The Spartan Cruiser was a 1930s British three-engined transport monoplane for 6 to 10 passengers built by Spartan Aircraft Limited at East Cowes, Isle of Wight.
It was a development of the Saro-Percival Mailplane for passenger use.

==Development==
The Saro-Percival Mailplane was a three-engined monoplane mail plane designed by Edgar Percival, and built by Saunders-Roe Limited (Saro) at Cowes in 1931, the aircraft first flying early in 1932. It was a low-winged monoplane with a wooden wing and plywood fuselage powered by three 120 hp de Havilland Gipsy III engines. When Saro was financially re-organised, Percival sold his interest in the aircraft to Saro, who re-designated it as the Saro A.24 Mailplane. Due to the close ties between Saro and Spartan Aircraft, the development of the aircraft was transferred to Spartan, and the aircraft was re-designated again as the Spartan Mailplane. The aircraft was modified to accommodate two passenger seats. Starting on 15 June 1932, the Mailplane (G-ABLI) flew from Stanley Park Aerodrome (Blackpool) to Karachi, India taking a total of five days, 23 hours and 50 minutes.

The Mailplane reportedly generated no commercial interest, so the design was re-worked as a passenger carrier. This was designated the Spartan Cruiser, and the prototype (G-ABTY) first flew in May 1932, piloted by Louis Strange. The original three-engined low-wing layout had been retained, however, the plywood fuselage was substituted for by an all-metal fuselage that could accommodate six passengers and two crew.

Just one example was built of the basic Cruiser (G-ABTY, later known as the Cruiser I). Both the new Cruiser and the Mailplane were displayed at the first Society of British Aircraft Constructors (SBAC) Show at Hendon Aerodrome on 27 June 1932. It was then used for demonstrations, including a 3,593 mi European sales tour. The Yugoslavia airline Aeroput ordered two aircraft and a licence to build further examples in Yugoslavia at the Zmaj aircraft factory.
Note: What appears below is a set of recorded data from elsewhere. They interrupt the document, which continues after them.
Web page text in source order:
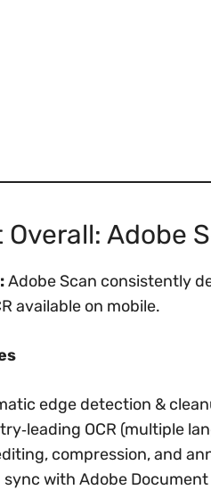
Overall: Adobe
Adobe Scan consistently
available on mobile.
edge detection &
OCR (multiple
compression, and
sync with Adobe Document
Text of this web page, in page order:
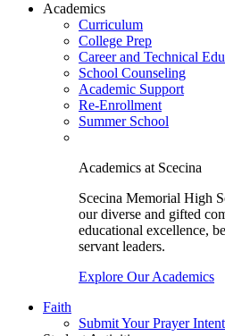
Academics
Curriculum
College Prep
Career and Technical
School Counseling
Academic Support
Re-Enrollment
Summer School
Academics at Scecina
Scecina Memorial High
our diverse and gifted
educational excellence,
servant leaders.
Explore Our Academics
Faith
Submit Your Prayer
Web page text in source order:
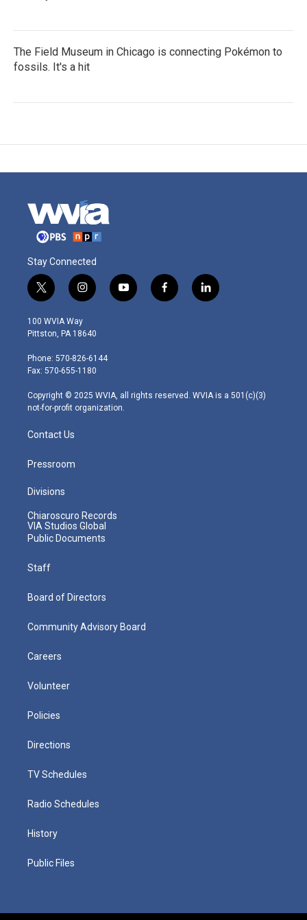
The Field Museum in Chicago is connecting Pokémon to
fossils. It's a hit
Stay Connected
t
w
i
t
e
r
i
n
s
t
g
r
m
y
o
f
a
l
i
100 WVIA Way
Pittston, PA 18640
Phone: 570-826-6144
Fax: 570-655-1180
Copyright © 2025 WVIA, all rights reserved. WVIA is a 501(c)(3)
not-for-profit organization.
Contact Us
Pressroom
Divisions
Chiaroscuro Records
VIA Studios Global
Public Documents
Staff
Board of Directors
Community Advisory Board
Careers
Volunteer
Policies
Directions
TV Schedules
Radio Schedules
History
Public Files

The Cruiser was re-designed as the Spartan Cruiser II, featuring a modified fuselage and cockpit. The first Cruiser II (G-ACBM) flew in February 1933, powered by Cirrus Hermes IV engines, and G-ACKG/VT-AER also used that engine type. Most Spartan-built Cruiser IIs were powered by three Gipsy Major engines, but G-ACOU/OK-ATM was powered by Walter Major engines. Between 1933 and 1934, twelve Cruiser IIs were built by Spartan, five of which were exported. Just one licence-built Cruiser II (YU-SAP) was built in Zemun, Yugoslavia, by Zmaj Aircraft, in 1935.

One further development was the Spartan Cruiser III, with an aerodynamically refined fuselage accommodating eight passengers, a modified windscreen and a trousered main undercarriage. Only three Cruiser IIIs were built (G-ACYK, G-ADEL and G-ADEM), for Spartan Air Lines.

==Design==
The Spartan Cruiser was a three-engined transport monoplane. It had a relatively clean exterior which noticeably contributed to the aircraft's performance. Specifically, the aircraft possessed a greater than average aerodynamic efficiency and a particularly low minimum drag coefficient. Furthermore, the Cruiser had a gross weight to tare weight ratio, when configured as a passenger aircraft, of 1.53, while its freighter guise reportedly achieved 1.65; both values were favourable for the era and indicative considerable engineering skill in respect to the aircraft's structural design. When configured as a freighter, which involved the removal of the cabin furnishings, the aircraft could carry a payload of 1,000 lb, or 2.78 lb per horsepower. In such a configuration, the aircraft could achieve an endurance of six hours and a cruising range of approximately 700 miles, although the payload could be increased beyond this if the distance of the journey was shortened. The aircraft was, even when fully loaded, capable of gaining altitude with any one of its three engines stopped.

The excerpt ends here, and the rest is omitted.